Link to abstract of ftn. 22: http://www.aanda.org/articles/aa/abs/2009/28/aa10922-08/aa10922-08.html
Current text below.
Someone who understands astronomy better than me needs to fix this. Yabti (talk) 16:23, 18 January 2016 (UTC)
"The mass of Sagittarius A* has been estimated in two different ways. 1.Two groups—in Germany and the U.S.—monitored the orbits of individual stars very near to the black hole and used Kepler's laws to infer the enclosed mass. The German group found a mass of 4.31 ± 0.38 million solar masses,[2] whereas the American group found 4.1 ± 0.6 million solar masses.[3] Given that this mass is confined inside a 44 million km diameter sphere, this yields a density ten times higher than previous estimates. 2.More recently, measurement of the proper motions of a sample of several thousand stars within approximately one parsec from the black hole, combined with a statistical technique, has yielded both an estimate of the black hole's mass, and also of the distributed mass in this region. The black hole mass was found to be consistent with the values measured from individual orbits; the distributed mass was found to be 1.0 ± 0.5 million solar masses.[22] The latter is believed to be composed of stars and stellar remnants."
Would be interesting to indicate the history of the determination of the center of the Milky Way . — Preceding unsigned comment added by Chiloa (talk • contribs) 16:20, 1 June 2017 (UTC)
Science News, original publication. I'm not sure how to include it, but as it is closely connected to the central black hole I think it should get included in the article. --mfb (talk) 20:13, 4 September 2017 (UTC)

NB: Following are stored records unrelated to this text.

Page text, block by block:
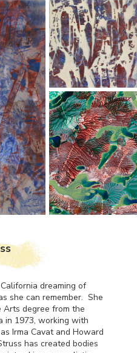
dreaming of
she can remember. She
Arts degree from the
in 1973, working with
Irma Cavat and Howard
has created bodies
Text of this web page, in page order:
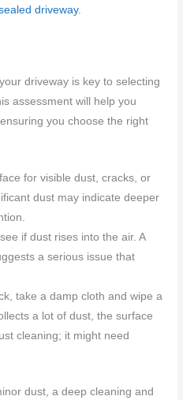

I was looking at the first paragraph and Wikipedia in general, why is Sagittarius A* always referred to as a radio source first and then further into the article Sagittarius A* is described as a potential black hole? Isn't the evidence at this point overwhelming that it is indeed a black hole? Is this just a case of Wikipedia not being updated yet for the most current information? I've included some good links below that refer to Sagittarius A* as a black hole first a foremost. I originally posted this in the talk section for S-2, but figure it probably will be of more use here.

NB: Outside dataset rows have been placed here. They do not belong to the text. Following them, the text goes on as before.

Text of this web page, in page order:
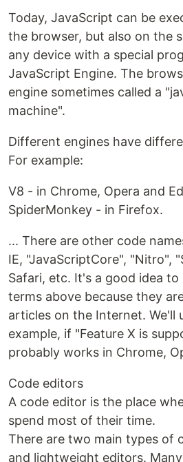
Today, JavaScript can be
the browser, but also on the
any device with a special
JavaScript Engine. The
engine sometimes called a
machine".
Different engines have
For example:
V8 - in Chrome, Opera and
SpiderMonkey - in Firefox.
... There are other code
IE, "JavaScriptCore", "Nitro",
Safari, etc. It's a good idea
terms above because they
articles on the Internet. We'll
example, if "Feature X is
probably works in Chrome,
Code editors
A code editor is the place
spend most of their time.
There are two main types of
and lightweight editors.

https://www.nasa.gov/mission_pages/chandra/multimedia/black-hole-SagittariusA.html https://www.britannica.com/topic/Sagittarius-A-black-hole http://chandra.harvard.edu/photo/2015/sgra/ https://news.nationalgeographic.com/2017/04/black-hole-event-horizon-telescope-pictures-genius-science/ https://arxiv.org/pdf/1707.01937
143.165.48.50 (talk) 16:30, 12 March 2018 (UTC)
https://en.wikipedia.org/wiki/List_of_black_holes (interestingly on Wikipedia's own list of black holes it is named Sagittarius A*) 143.165.48.50 (talk) 14:03, 13 March 2018 (UTC)
I just find an article and it have some more list of stars orbiting Sgr A*. Here is the link:[arxiv.org/pdf/astro-ph/0306130] but I'm not good at html and siting sources. Anybody knows how to site sources?Ydon205 (talk) 20:33, 26 November 2014 (UTC)(my english is not good)
For someone who has the patience to do the edit, there is also this as of April 2018, a dozen smaller black holes discovered orbiting Sgr A*: https://scitechdaily.com/astrophysicists-discover-dozen-black-holes-orbiting-sgr-a/ — Preceding unsigned comment added by Richwilkinson (talk • contribs) 01:11, 31 May 2018 (UTC)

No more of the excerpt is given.